▶ Task: Find the string "structure" in the data, and copy out each line that has it.

*** Opening Records supplied ***

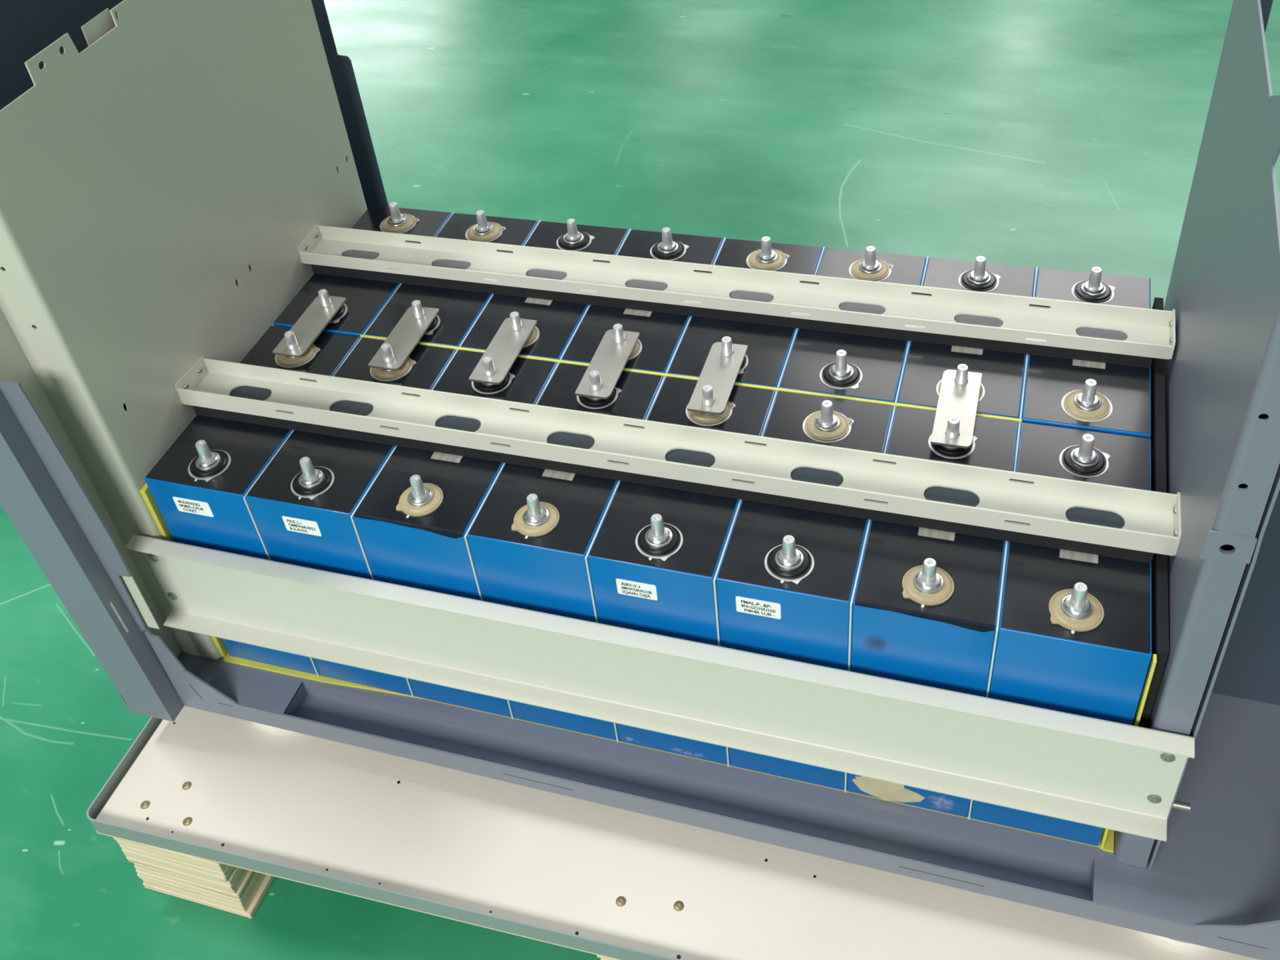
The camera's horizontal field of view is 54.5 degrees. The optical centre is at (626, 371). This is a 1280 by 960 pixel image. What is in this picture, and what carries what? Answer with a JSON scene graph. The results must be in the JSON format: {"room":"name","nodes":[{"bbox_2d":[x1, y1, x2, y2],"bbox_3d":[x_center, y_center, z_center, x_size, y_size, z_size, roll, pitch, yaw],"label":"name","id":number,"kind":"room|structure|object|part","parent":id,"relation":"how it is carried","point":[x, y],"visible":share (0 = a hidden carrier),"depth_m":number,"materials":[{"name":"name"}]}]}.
{"room":"factory floor","nodes":[
{"label":"factory floor","id":0,"kind":"room"},
{"bbox_2d":[0,0,1279,959],"bbox_3d":[1.207,-2.122,3.857,18.000,0.050,20.000,7,42,17],"label":"floor","id":1,"kind":"structure","parent":0,"point":[1063,135],"depth_m":1.79,"materials":[{"name":"green paint"}]},
{"bbox_2d":[86,706,1259,959],"bbox_3d":[0.393,0.230,1.026,1.436,0.120,0.748,7,42,17],"label":"pallet","id":2,"kind":"object","parent":1,"relation":"on","point":[207,808],"visible":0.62,"depth_m":0.88,"materials":[{"name":"beige metal"}]},
{"bbox_2d":[0,0,1279,959],"bbox_3d":[0.046,-0.122,0.749,0.865,0.853,0.438,7,42,17],"label":"enclosure","id":3,"kind":"object","parent":2,"relation":"on","point":[166,166],"depth_m":0.81,"materials":[{"name":"painted steel"},{"name":"black foam"}]},
{"bbox_3d":[-0.359,-0.196,0.854,0.001,0.796,0.436,7,42,17],"label":"panel","id":4,"kind":"part","parent":3,"relation":"part of","materials":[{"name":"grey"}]},
{"bbox_2d":[139,483,228,657],"bbox_3d":[-0.271,0.041,1.034,0.004,0.184,0.350,7,42,17],"label":"board","id":5,"kind":"object","parent":3,"relation":"in","point":[144,491],"visible":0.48,"depth_m":0.87,"materials":[{"name":"yellow plastic"}]},
{"bbox_3d":[-0.017,0.193,0.799,0.690,0.086,0.015,7,42,17],"label":"front bracket","id":6,"kind":"part","parent":3,"relation":"part of","materials":[{"name":"beige metal"}]},
{"bbox_2d":[222,653,1114,852],"bbox_3d":[0.048,0.153,0.999,0.651,0.002,0.353,7,42,17],"label":"board","id":7,"kind":"object","parent":3,"relation":"on","point":[1109,842],"visible":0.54,"depth_m":0.94,"materials":[{"name":"yellow plastic"}]},
{"bbox_2d":[144,325,359,675],"bbox_3d":[-0.257,0.090,0.949,0.078,0.215,0.172,7,42,17],"label":"cell","id":8,"kind":"object","parent":7,"relation":"on","point":[200,484],"visible":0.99,"depth_m":0.86,"materials":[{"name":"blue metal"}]},
{"bbox_2d":[177,500,199,506],"bbox_3d":[-0.298,0.090,0.846,0.018,0.003,0.001,7,42,17],"label":"print","id":9,"kind":"object","parent":8,"relation":"attached to","point":[178,500],"depth_m":0.85},
{"bbox_2d":[179,503,202,510],"bbox_3d":[-0.297,0.093,0.848,0.019,0.003,0.001,7,42,17],"label":"print","id":10,"kind":"object","parent":8,"relation":"attached to","point":[180,504],"depth_m":0.85},
{"bbox_2d":[272,295,346,357],"bbox_3d":[-0.241,-0.035,0.948,0.025,0.002,0.073,7,42,17],"label":"busbar","id":11,"kind":"object","parent":8,"relation":"on","point":[316,317],"visible":1,"depth_m":0.95,"materials":[{"name":"silver metal"}]},
{"bbox_2d":[243,337,361,676],"bbox_3d":[-0.218,0.103,0.944,0.001,0.194,0.172,7,42,17],"label":"sheet","id":12,"kind":"object","parent":7,"relation":"on","point":[244,497],"visible":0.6,"depth_m":0.85,"materials":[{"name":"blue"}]},
{"bbox_2d":[245,337,456,695],"bbox_3d":[-0.181,0.100,0.926,0.078,0.215,0.172,7,42,17],"label":"cell","id":13,"kind":"object","parent":7,"relation":"on","point":[302,504],"visible":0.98,"depth_m":0.84,"materials":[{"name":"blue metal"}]},
{"bbox_2d":[289,527,307,533],"bbox_3d":[-0.218,0.105,0.826,0.013,0.003,0.001,7,42,17],"label":"print","id":14,"kind":"object","parent":13,"relation":"attached to","point":[290,527],"depth_m":0.83},
{"bbox_2d":[288,523,315,530],"bbox_3d":[-0.215,0.103,0.823,0.020,0.004,0.001,7,42,17],"label":"print","id":15,"kind":"object","parent":13,"relation":"attached to","point":[292,525],"depth_m":0.82},
{"bbox_2d":[368,306,439,370],"bbox_3d":[-0.165,-0.025,0.924,0.025,0.002,0.073,7,42,17],"label":"busbar","id":16,"kind":"object","parent":13,"relation":"on","point":[409,331],"visible":1,"depth_m":0.92,"materials":[{"name":"silver metal"}]},
{"bbox_2d":[273,201,451,337],"bbox_3d":[-0.205,-0.020,1.074,0.078,0.215,0.171,7,42,17],"label":"cell","id":17,"kind":"object","parent":7,"relation":"on","point":[366,298],"visible":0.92,"depth_m":0.99,"materials":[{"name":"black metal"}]},
{"bbox_2d":[350,350,457,697],"bbox_3d":[-0.142,0.113,0.921,0.001,0.194,0.172,7,42,17],"label":"sheet","id":18,"kind":"object","parent":7,"relation":"on","point":[352,515],"visible":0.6,"depth_m":0.82,"materials":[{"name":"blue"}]},
{"bbox_2d":[363,212,454,334],"bbox_3d":[-0.166,-0.008,1.069,0.001,0.194,0.173,7,42,17],"label":"sheet","id":19,"kind":"object","parent":7,"relation":"on","point":[453,212],"visible":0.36,"depth_m":0.98,"materials":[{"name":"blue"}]},
{"bbox_2d":[364,209,537,346],"bbox_3d":[-0.129,-0.011,1.050,0.078,0.215,0.171,7,42,17],"label":"cell","id":20,"kind":"object","parent":7,"relation":"on","point":[459,309],"visible":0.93,"depth_m":0.97,"materials":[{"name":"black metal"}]},
{"bbox_2d":[353,350,556,717],"bbox_3d":[-0.105,0.110,0.902,0.078,0.215,0.173,7,42,17],"label":"cell","id":21,"kind":"object","parent":7,"relation":"on","point":[412,523],"visible":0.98,"depth_m":0.81,"materials":[{"name":"blue plastic"}]},
{"bbox_3d":[-0.120,0.056,0.832,0.021,0.001,0.011,7,42,17],"label":"code plate","id":22,"kind":"part","parent":21,"relation":"part of","materials":[{"name":"white paper"}]},
{"bbox_2d":[468,317,537,384],"bbox_3d":[-0.089,-0.015,0.901,0.025,0.002,0.073,7,42,17],"label":"busbar","id":23,"kind":"object","parent":21,"relation":"on","point":[507,344],"visible":1,"depth_m":0.90,"materials":[{"name":"silver metal"}]},
{"bbox_2d":[458,220,541,346],"bbox_3d":[-0.089,0.002,1.046,0.001,0.194,0.173,7,42,17],"label":"sheet","id":24,"kind":"object","parent":7,"relation":"on","point":[540,220],"visible":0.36,"depth_m":0.96,"materials":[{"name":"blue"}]},
{"bbox_2d":[463,363,559,719],"bbox_3d":[-0.066,0.123,0.898,0.001,0.194,0.172,7,42,17],"label":"sheet","id":25,"kind":"object","parent":7,"relation":"on","point":[500,471],"visible":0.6,"depth_m":0.80,"materials":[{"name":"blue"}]},
{"bbox_2d":[460,218,628,359],"bbox_3d":[-0.053,-0.001,1.027,0.078,0.215,0.171,7,42,17],"label":"cell","id":26,"kind":"object","parent":7,"relation":"on","point":[557,321],"visible":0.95,"depth_m":0.95,"materials":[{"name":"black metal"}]},
{"bbox_3d":[-0.067,-0.055,0.957,0.021,0.001,0.011,7,42,17],"label":"code plate","id":27,"kind":"part","parent":26,"relation":"part of","materials":[{"name":"white paper"}]},
{"bbox_2d":[466,363,662,740],"bbox_3d":[-0.029,0.119,0.880,0.078,0.215,0.171,7,42,17],"label":"cell","id":28,"kind":"object","parent":7,"relation":"on","point":[530,540],"visible":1,"depth_m":0.79,"materials":[{"name":"blue plastic"}]},
{"bbox_3d":[-0.044,0.066,0.809,0.021,0.001,0.011,7,42,17],"label":"code plate","id":29,"kind":"part","parent":28,"relation":"part of","materials":[{"name":"white paper"}]},
{"bbox_2d":[574,329,639,399],"bbox_3d":[-0.013,-0.006,0.878,0.025,0.002,0.073,7,42,17],"label":"busbar","id":30,"kind":"object","parent":28,"relation":"on","point":[610,359],"visible":1,"depth_m":0.88,"materials":[{"name":"silver metal"}]},
{"bbox_2d":[559,228,631,359],"bbox_3d":[-0.013,0.012,1.023,0.001,0.194,0.173,7,42,17],"label":"sheet","id":31,"kind":"object","parent":7,"relation":"on","point":[630,228],"visible":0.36,"depth_m":0.93,"materials":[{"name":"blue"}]},
{"bbox_2d":[584,377,665,742],"bbox_3d":[0.010,0.133,0.875,0.001,0.194,0.172,7,42,17],"label":"sheet","id":32,"kind":"object","parent":7,"relation":"on","point":[663,380],"visible":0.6,"depth_m":0.78,"materials":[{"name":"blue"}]},
{"bbox_2d":[560,226,723,373],"bbox_3d":[0.023,0.009,1.004,0.078,0.215,0.171,7,42,17],"label":"cell","id":33,"kind":"object","parent":7,"relation":"on","point":[660,333],"visible":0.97,"depth_m":0.93,"materials":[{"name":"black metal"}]},
{"bbox_3d":[0.009,-0.046,0.934,0.021,0.001,0.011,7,42,17],"label":"code plate","id":34,"kind":"part","parent":33,"relation":"part of","materials":[{"name":"white paper"}]},
{"bbox_2d":[587,376,775,764],"bbox_3d":[0.047,0.129,0.857,0.078,0.215,0.172,7,42,17],"label":"cell","id":35,"kind":"object","parent":7,"relation":"on","point":[654,557],"visible":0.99,"depth_m":0.77,"materials":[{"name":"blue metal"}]},
{"bbox_2d":[621,582,639,588],"bbox_3d":[0.002,0.130,0.756,0.012,0.003,0.001,7,42,17],"label":"print","id":36,"kind":"object","parent":35,"relation":"attached to","point":[622,582],"depth_m":0.76},
{"bbox_2d":[622,590,650,598],"bbox_3d":[0.006,0.136,0.760,0.018,0.004,0.001,7,42,17],"label":"print","id":37,"kind":"object","parent":35,"relation":"attached to","point":[622,590],"depth_m":0.76},
{"bbox_2d":[621,586,651,594],"bbox_3d":[0.006,0.133,0.757,0.019,0.003,0.001,7,42,17],"label":"print","id":38,"kind":"object","parent":35,"relation":"attached to","point":[637,590],"depth_m":0.76},
{"bbox_2d":[686,342,747,414],"bbox_3d":[0.063,0.004,0.855,0.025,0.002,0.073,7,42,17],"label":"busbar","id":39,"kind":"object","parent":35,"relation":"on","point":[719,371],"visible":1,"depth_m":0.85,"materials":[{"name":"silver metal"}]},
{"bbox_2d":[360,334,1022,431],"bbox_3d":[0.036,0.077,0.937,0.482,0.196,0.002,7,42,17],"label":"board","id":40,"kind":"object","parent":7,"relation":"on","point":[664,375],"visible":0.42,"depth_m":0.86,"materials":[{"name":"yellow plastic"}]},
{"bbox_2d":[665,237,725,373],"bbox_3d":[0.062,0.021,1.000,0.001,0.194,0.173,7,42,17],"label":"sheet","id":41,"kind":"object","parent":7,"relation":"on","point":[687,323],"visible":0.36,"depth_m":0.91,"materials":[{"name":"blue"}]},
{"bbox_2d":[666,236,822,387],"bbox_3d":[0.099,0.019,0.981,0.078,0.215,0.171,7,42,17],"label":"cell","id":42,"kind":"object","parent":7,"relation":"on","point":[764,360],"visible":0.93,"depth_m":0.90,"materials":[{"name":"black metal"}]},
{"bbox_2d":[713,391,777,766],"bbox_3d":[0.086,0.142,0.852,0.001,0.194,0.172,7,42,17],"label":"sheet","id":43,"kind":"object","parent":7,"relation":"on","point":[775,393],"visible":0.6,"depth_m":0.76,"materials":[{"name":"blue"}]},
{"bbox_2d":[777,246,825,387],"bbox_3d":[0.139,0.031,0.977,0.001,0.194,0.173,7,42,17],"label":"sheet","id":44,"kind":"object","parent":7,"relation":"on","point":[824,247],"visible":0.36,"depth_m":0.89,"materials":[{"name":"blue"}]},
{"bbox_2d":[715,391,893,790],"bbox_3d":[0.123,0.139,0.833,0.078,0.215,0.172,7,42,17],"label":"cell","id":45,"kind":"object","parent":7,"relation":"on","point":[785,580],"visible":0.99,"depth_m":0.75,"materials":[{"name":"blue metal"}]},
{"bbox_2d":[741,600,770,607],"bbox_3d":[0.076,0.137,0.731,0.018,0.003,0.001,7,42,17],"label":"print","id":46,"kind":"object","parent":45,"relation":"attached to","point":[744,602],"depth_m":0.73},
{"bbox_2d":[741,604,775,613],"bbox_3d":[0.077,0.140,0.733,0.021,0.003,0.001,7,42,17],"label":"print","id":47,"kind":"object","parent":45,"relation":"attached to","point":[744,606],"depth_m":0.73},
{"bbox_2d":[744,608,774,616],"bbox_3d":[0.078,0.143,0.735,0.018,0.003,0.001,7,42,17],"label":"print","id":48,"kind":"object","parent":45,"relation":"attached to","point":[748,611],"depth_m":0.74},
{"bbox_2d":[778,245,926,402],"bbox_3d":[0.175,0.029,0.958,0.078,0.215,0.171,7,42,17],"label":"cell","id":49,"kind":"object","parent":7,"relation":"on","point":[820,362],"visible":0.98,"depth_m":0.87,"materials":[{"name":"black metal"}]},
{"bbox_2d":[844,406,895,792],"bbox_3d":[0.162,0.152,0.828,0.001,0.194,0.172,7,42,17],"label":"sheet","id":50,"kind":"object","parent":7,"relation":"on","point":[894,408],"visible":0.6,"depth_m":0.73,"materials":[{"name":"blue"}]},
{"bbox_2d":[894,256,928,403],"bbox_3d":[0.214,0.041,0.954,0.001,0.194,0.173,7,42,17],"label":"sheet","id":51,"kind":"object","parent":7,"relation":"on","point":[927,258],"visible":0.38,"depth_m":0.86,"materials":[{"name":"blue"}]},
{"bbox_2d":[846,406,1018,817],"bbox_3d":[0.199,0.149,0.810,0.078,0.215,0.173,7,42,17],"label":"cell","id":52,"kind":"object","parent":7,"relation":"on","point":[926,600],"visible":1,"depth_m":0.72,"materials":[{"name":"blue plastic"}]},
{"bbox_3d":[0.184,0.095,0.739,0.021,0.001,0.011,7,42,17],"label":"code plate","id":53,"kind":"part","parent":52,"relation":"part of","materials":[{"name":"white paper"}]},
{"bbox_2d":[930,369,982,448],"bbox_3d":[0.215,0.024,0.809,0.025,0.002,0.073,7,42,17],"label":"busbar","id":54,"kind":"object","parent":52,"relation":"on","point":[960,402],"visible":1,"depth_m":0.81,"materials":[{"name":"silver metal"}]},
{"bbox_2d":[897,256,1035,418],"bbox_3d":[0.251,0.038,0.935,0.078,0.215,0.171,7,42,17],"label":"cell","id":55,"kind":"object","parent":7,"relation":"on","point":[1000,393],"visible":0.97,"depth_m":0.85,"materials":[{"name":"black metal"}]},
{"bbox_3d":[0.237,-0.016,0.865,0.021,0.001,0.011,7,42,17],"label":"code plate","id":56,"kind":"part","parent":55,"relation":"part of","materials":[{"name":"white paper"}]},
{"bbox_2d":[968,422,1021,819],"bbox_3d":[0.238,0.162,0.805,0.001,0.194,0.172,7,42,17],"label":"sheet","id":57,"kind":"object","parent":7,"relation":"on","point":[1019,426],"visible":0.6,"depth_m":0.71,"materials":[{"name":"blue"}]},
{"bbox_2d":[1018,266,1037,418],"bbox_3d":[0.290,0.051,0.931,0.001,0.194,0.173,7,42,17],"label":"sheet","id":58,"kind":"object","parent":7,"relation":"on","point":[1036,272],"visible":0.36,"depth_m":0.84,"materials":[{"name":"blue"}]},
{"bbox_2d":[970,422,1151,846],"bbox_3d":[0.275,0.158,0.787,0.078,0.215,0.171,7,42,17],"label":"cell","id":59,"kind":"object","parent":7,"relation":"on","point":[1074,634],"visible":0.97,"depth_m":0.70,"materials":[{"name":"blue plastic"}]},
{"bbox_3d":[0.260,0.105,0.716,0.021,0.001,0.011,7,42,17],"label":"code plate","id":60,"kind":"part","parent":59,"relation":"part of","materials":[{"name":"white paper"}]},
{"bbox_2d":[1021,266,1151,439],"bbox_3d":[0.327,0.048,0.912,0.078,0.215,0.171,7,42,17],"label":"cell","id":61,"kind":"object","parent":7,"relation":"on","point":[1063,393],"visible":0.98,"depth_m":0.83,"materials":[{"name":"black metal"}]},
{"bbox_3d":[0.313,-0.006,0.842,0.021,0.001,0.011,7,42,17],"label":"code plate","id":62,"kind":"part","parent":61,"relation":"part of","materials":[{"name":"white paper"}]},
{"bbox_2d":[1100,653,1156,849],"bbox_3d":[0.290,0.226,0.723,0.002,0.192,0.005,7,42,17],"label":"board","id":63,"kind":"object","parent":7,"relation":"on","point":[1153,661],"visible":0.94,"depth_m":0.68,"materials":[{"name":"yellow plastic"}]},
{"bbox_2d":[175,355,1181,563],"bbox_3d":[0.000,0.049,0.801,0.657,0.028,0.036,7,42,17],"label":"bar","id":64,"kind":"object","parent":3,"relation":"attached to","point":[1122,522],"visible":1,"depth_m":0.78,"materials":[{"name":"cream painted steel"},{"name":"black foam"}]},
{"bbox_3d":[-0.312,0.005,0.892,0.001,0.018,0.036,7,42,17],"label":"plate","id":65,"kind":"part","parent":64,"relation":"part of","materials":[{"name":"grey metal"}]},
{"bbox_3d":[0.311,0.086,0.703,0.001,0.018,0.036,7,42,17],"label":"plate","id":66,"kind":"part","parent":64,"relation":"part of","materials":[{"name":"grey metal"}]},
{"bbox_2d":[297,223,1175,368],"bbox_3d":[0.053,-0.061,0.926,0.657,0.026,0.036,7,42,17],"label":"bar","id":67,"kind":"object","parent":3,"relation":"attached to","point":[1117,335],"visible":1,"depth_m":0.91,"materials":[{"name":"cream painted steel"},{"name":"black foam"}]},
{"bbox_3d":[-0.259,-0.105,1.018,0.001,0.016,0.036,7,42,17],"label":"plate","id":68,"kind":"part","parent":67,"relation":"part of","materials":[{"name":"grey metal"}]},
{"bbox_3d":[0.363,-0.025,0.829,0.001,0.016,0.036,7,42,17],"label":"plate","id":69,"kind":"part","parent":67,"relation":"part of","materials":[{"name":"grey metal"}]}
]}

*** Closing Records supplied ***

▶ Answer for this exercise:
The camera's horizontal field of view is 54.5 degrees. The optical centre is at (626, 371). This is a 1280 by 960 pixel image. What is in this picture, and what carries what? Answer with a JSON scene graph. The results must be in the JSON format: {"room":"name","nodes":[{"bbox_2d":[x1, y1, x2, y2],"bbox_3d":[x_center, y_center, z_center, x_size, y_size, z_size, roll, pitch, yaw],"label":"name","id":number,"kind":"room|structure|object|part","parent":id,"relation":"how it is carried","point":[x, y],"visible":share (0 = a hidden carrier),"depth_m":number,"materials":[{"name":"name"}]}]}.
{"bbox_2d":[0,0,1279,959],"bbox_3d":[1.207,-2.122,3.857,18.000,0.050,20.000,7,42,17],"label":"floor","id":1,"kind":"structure","parent":0,"point":[1063,135],"depth_m":1.79,"materials":[{"name":"green paint"}]},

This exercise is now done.